SEQIO -- A Package for Sequence File I/O
CHANGES - Changes to the SEQIO Package
This file lists the changes made when going from one version to the
next. It should be detailed enough that you won't need to go through
the rest of the documentation to find out what's new.
Changes from Version 1.2 to Version 1.3
Minor Changes
- Added a new example program, example4. (Version 1.2.2)
- Fixed a bug that kept seqfentry from returning the correct entry
text when mmap'ing was used. (Version 1.2.2)
- Added the definition of FILENAME_MAX to fmtseq and idxseq, to
maintain compatibility with SunOS 4.1.1. (Version 1.2.2)
- Changed genbank_annotate and pir_annotate to be a little bit more
robust. (Version 1.2.2)
- Removed the getpagesize system call from the package, since
Solaris doesn't support it. (Version 1.2.1)
- Fixed an uninitialized variable bug in databank_fast_read (one
my version of gcc didn't catch). (Version 1.2.1)

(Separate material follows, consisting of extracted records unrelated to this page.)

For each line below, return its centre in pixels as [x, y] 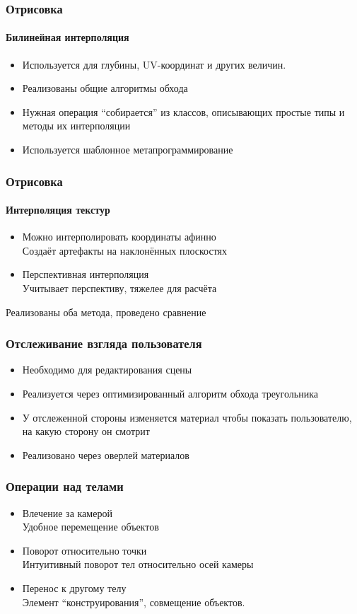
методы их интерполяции [76, 126]
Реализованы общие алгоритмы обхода [105, 88]
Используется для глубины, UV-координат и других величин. [154, 64]
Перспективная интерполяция [86, 274]
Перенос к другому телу [74, 588]
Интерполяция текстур [58, 210]
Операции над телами [65, 486]
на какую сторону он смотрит [86, 431]
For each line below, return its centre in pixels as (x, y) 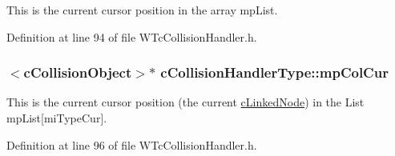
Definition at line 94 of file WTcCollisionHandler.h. (132, 36)
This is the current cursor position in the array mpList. (142, 10)
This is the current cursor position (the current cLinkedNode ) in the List (185, 102)
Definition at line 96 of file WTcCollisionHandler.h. (132, 144)
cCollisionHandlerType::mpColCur (274, 72)
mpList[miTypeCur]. (57, 118)
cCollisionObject (78, 72)
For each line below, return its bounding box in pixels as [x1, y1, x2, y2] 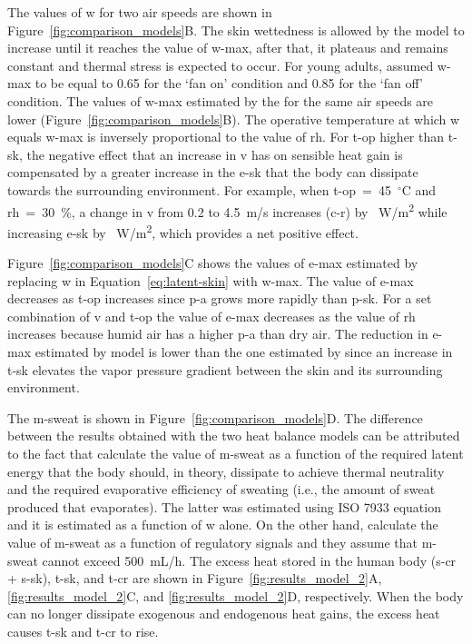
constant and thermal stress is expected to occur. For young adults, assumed [7, 55, 434, 74]
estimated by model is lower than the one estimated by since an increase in [34, 342, 453, 361]
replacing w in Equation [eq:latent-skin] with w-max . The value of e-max [7, 271, 414, 290]
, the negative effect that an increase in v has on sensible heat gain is [18, 144, 403, 163]
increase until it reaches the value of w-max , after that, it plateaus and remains [7, 38, 448, 57]
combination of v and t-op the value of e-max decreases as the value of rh [7, 306, 416, 325]
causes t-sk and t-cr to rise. [7, 621, 159, 640]
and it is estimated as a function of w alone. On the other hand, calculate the [7, 515, 438, 534]
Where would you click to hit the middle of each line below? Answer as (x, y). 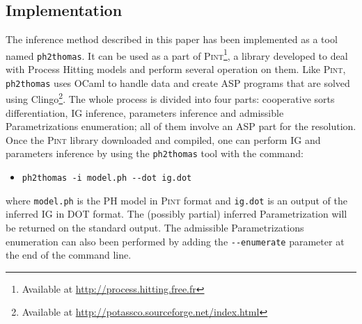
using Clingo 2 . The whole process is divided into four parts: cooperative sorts (170, 98)
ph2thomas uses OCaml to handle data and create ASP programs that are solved (178, 82)
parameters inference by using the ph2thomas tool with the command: (155, 153)
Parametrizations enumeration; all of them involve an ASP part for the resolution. (181, 126)
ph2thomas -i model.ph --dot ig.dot (107, 178)
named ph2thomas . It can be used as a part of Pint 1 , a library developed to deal (177, 54)
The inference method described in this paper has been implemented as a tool (172, 39)
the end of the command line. (69, 255)
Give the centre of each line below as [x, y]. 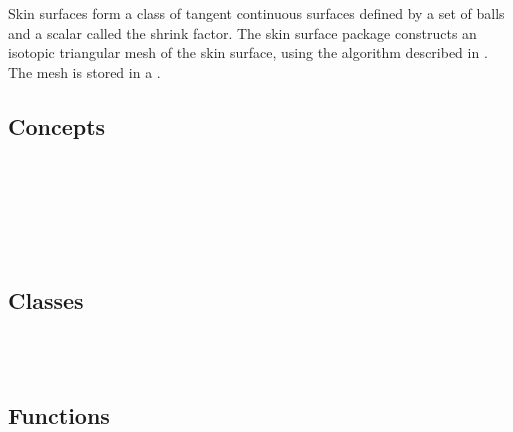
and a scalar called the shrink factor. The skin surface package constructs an [242, 32]
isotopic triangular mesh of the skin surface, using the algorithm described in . [248, 52]
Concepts [57, 125]
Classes [46, 299]
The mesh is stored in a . [84, 71]
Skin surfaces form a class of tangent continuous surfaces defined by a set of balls [256, 13]
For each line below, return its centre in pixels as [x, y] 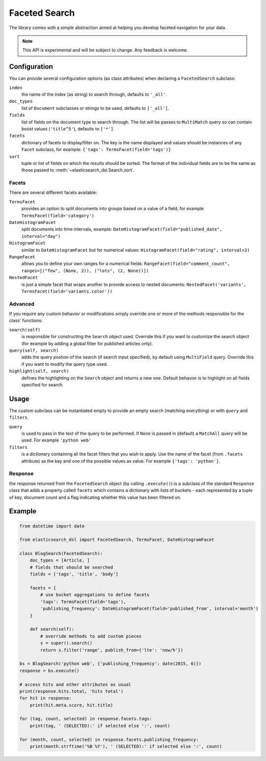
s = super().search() [66, 643]
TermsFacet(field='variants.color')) [67, 291]
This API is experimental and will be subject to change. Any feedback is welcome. [105, 50]
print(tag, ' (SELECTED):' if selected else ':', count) [100, 726]
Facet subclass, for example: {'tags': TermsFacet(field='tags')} [96, 150]
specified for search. [43, 384]
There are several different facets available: [53, 192]
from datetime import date [52, 526]
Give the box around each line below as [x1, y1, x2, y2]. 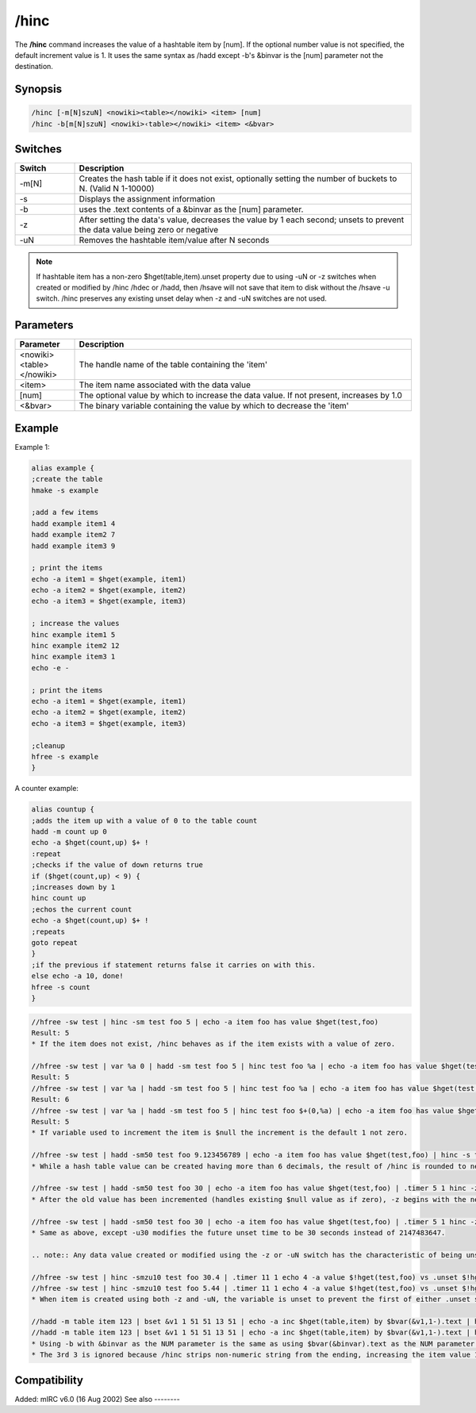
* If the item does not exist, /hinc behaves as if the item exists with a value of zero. [31, 1039, 396, 1049]
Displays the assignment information [79, 194, 216, 205]
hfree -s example [31, 752, 99, 761]
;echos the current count [31, 904, 132, 914]
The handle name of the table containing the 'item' [79, 359, 268, 371]
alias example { [31, 463, 95, 472]
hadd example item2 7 [31, 530, 116, 539]
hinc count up [31, 893, 86, 903]
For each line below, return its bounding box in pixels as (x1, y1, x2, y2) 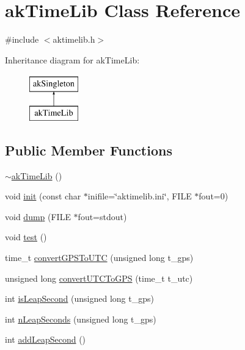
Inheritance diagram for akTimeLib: (5, 53, 140, 66)
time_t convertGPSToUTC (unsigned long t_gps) (5, 251, 194, 264)
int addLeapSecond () (5, 333, 86, 346)
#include (5, 33, 39, 46)
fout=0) (199, 190, 229, 202)
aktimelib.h (53, 33, 95, 46)
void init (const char (5, 190, 81, 202)
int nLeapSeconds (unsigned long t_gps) (5, 312, 156, 325)
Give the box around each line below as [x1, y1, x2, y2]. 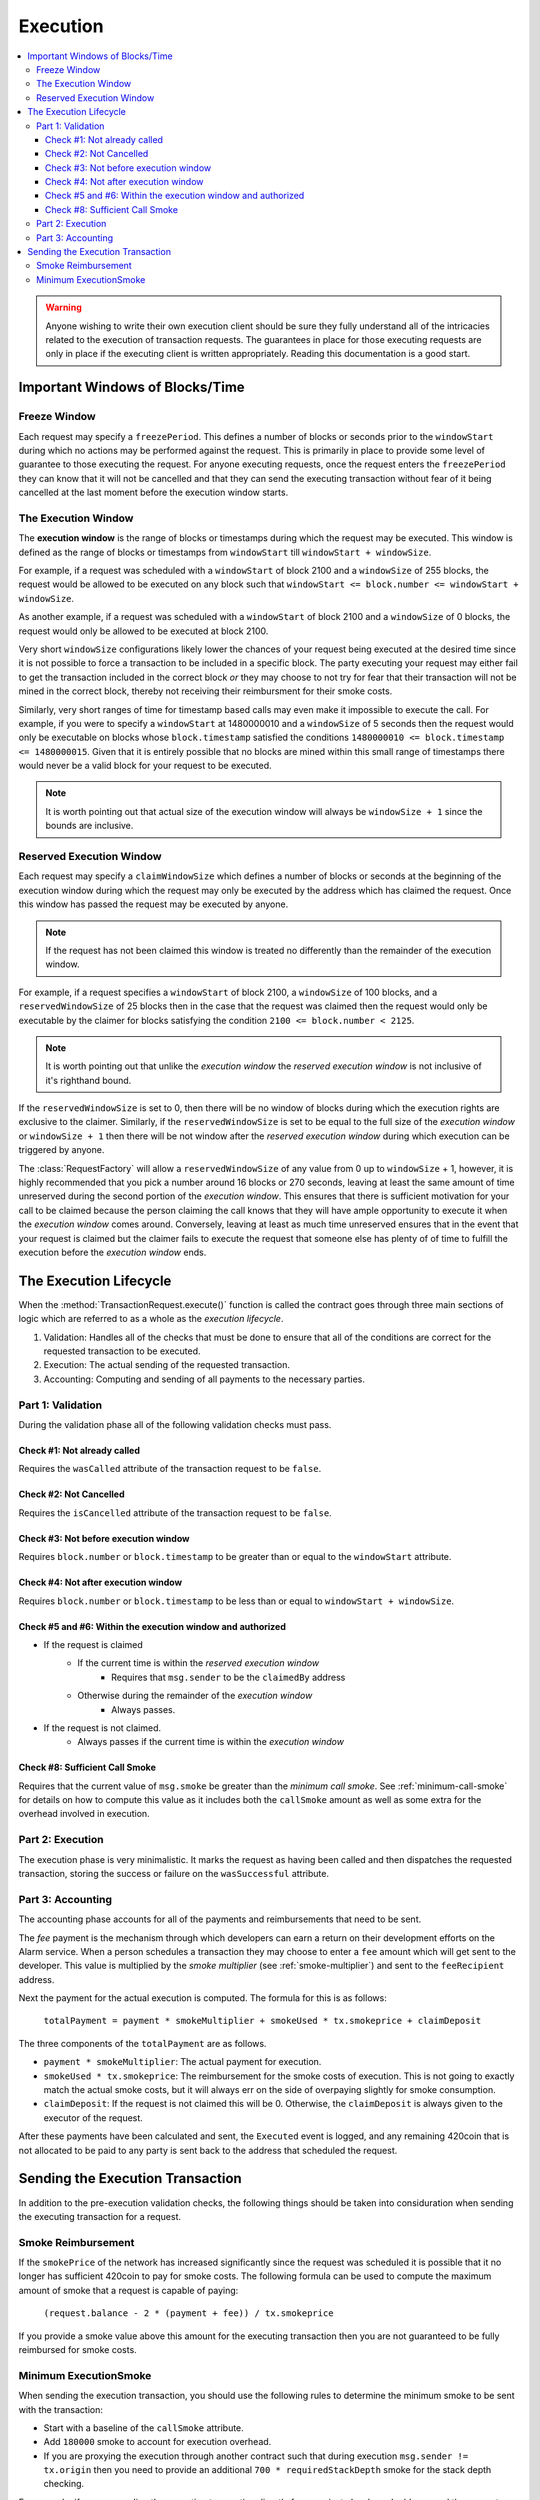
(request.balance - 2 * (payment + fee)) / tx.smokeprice [43, 2308, 334, 2319]
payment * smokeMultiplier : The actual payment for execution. [43, 2056, 322, 2068]
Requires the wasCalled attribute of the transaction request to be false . [18, 1463, 322, 1475]
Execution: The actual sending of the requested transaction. [43, 1359, 290, 1371]
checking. [43, 2478, 85, 2490]
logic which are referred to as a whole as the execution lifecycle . [18, 1313, 284, 1325]
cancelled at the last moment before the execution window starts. [18, 486, 289, 499]
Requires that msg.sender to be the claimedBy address [111, 1671, 346, 1683]

Changes from Version 1.1 to Version 1.2
New Formats/Porting and Format Changes
Added the GCG format
Added the GCG-* format specification
of the GCG form of GenBank, PIR, EMBL, Swiss-Prot, FASTA, NBRF and
IG/Stanford formats.
Added the MSF Multiple Sequence Format
Added BLASTN/BLASTP/BLASTX
program output format
Added handling for NID and PID identifiers in the GenBank and EMBL
formats (although, since neither formats' release notes explicitly
defines a PID/PI line, no such line is output by the package).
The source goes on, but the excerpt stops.